> **Supplied material**

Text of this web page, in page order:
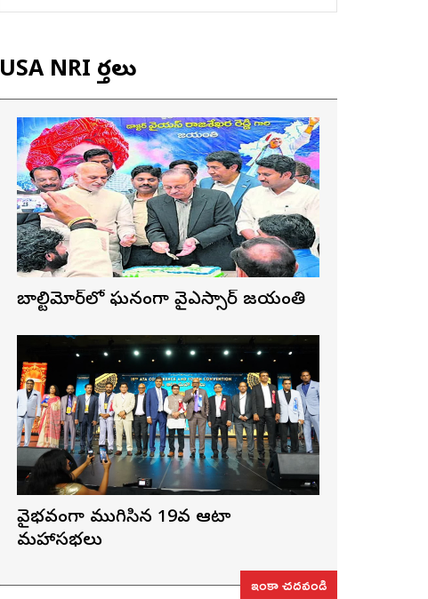
USA NRI వార్తలు
బాల్టిమోర్‌లో ఘనంగా వైఎస్సార్‌ జయంతి
వైభవంగా ముగిసిన 19వ ఆటా
మహాసభలు
ఇంకా చదవండి
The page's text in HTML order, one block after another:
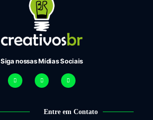
Siga nossas Mídias Sociais
Entre em Contato
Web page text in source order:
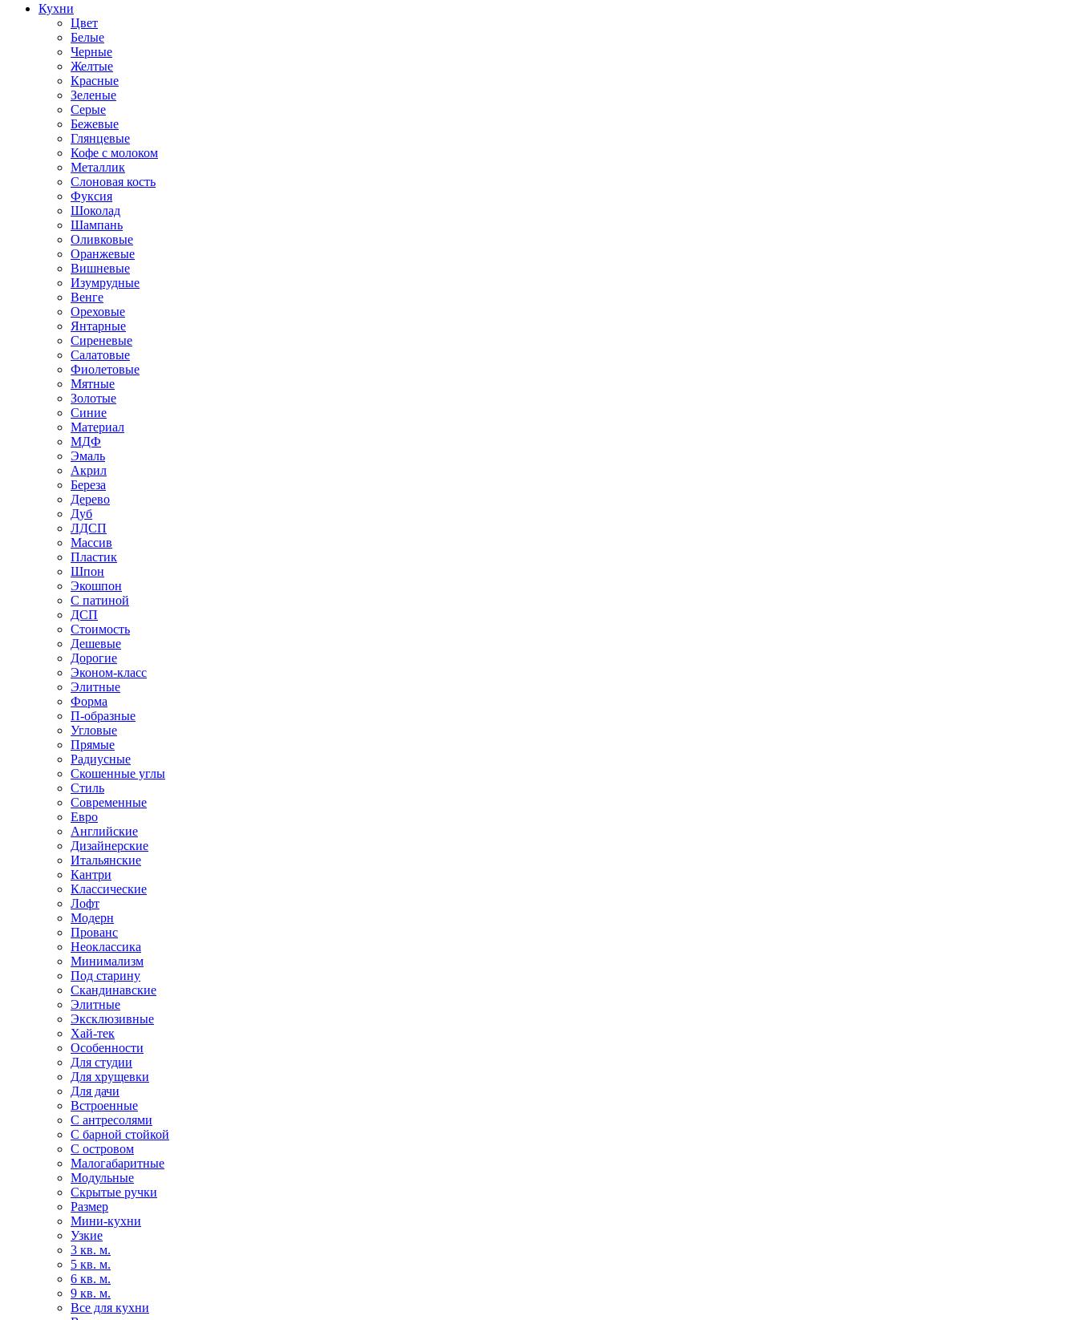
Кухни
Цвет
Белые
Черные
Желтые
Красные
Зеленые
Серые
Бежевые
Глянцевые
Кофе с молоком
Металлик
Слоновая кость
Фуксия
Шоколад
Шампань
Оливковые
Оранжевые
Вишневые
Изумрудные
Венге
Ореховые
Янтарные
Сиреневые
Салатовые
Фиолетовые
Мятные
Золотые
Синие
Материал
МДФ
Эмаль
Акрил
Береза
Дерево
Дуб
ЛДСП
Массив
Пластик
Шпон
Экошпон
С патиной
ДСП
Стоимость
Дешевые
Дорогие
Эконом-класс
Элитные
Форма
П-образные
Угловые
Прямые
Радиусные
Скошенные углы
Стиль
Современные
Евро
Английские
Дизайнерские
Итальянские
Кантри
Классические
Лофт
Модерн
Прованс
Неоклассика
Минимализм
Под старину
Скандинавские
Элитные
Эксклюзивные
Хай-тек
Особенности
Для студии
Для хрущевки
Для дачи
Встроенные
С антресолями
С барной стойкой
С островом
Малогабаритные
Модульные
Скрытые ручки
Размер
Мини-кухни
Узкие
3 кв. м.
5 кв. м.
6 кв. м.
9 кв. м.
Все для кухни

> **Task**
Only lines containing the word "page" matter here: count them in the entries and give the number, nothing else.

> **Reply**
3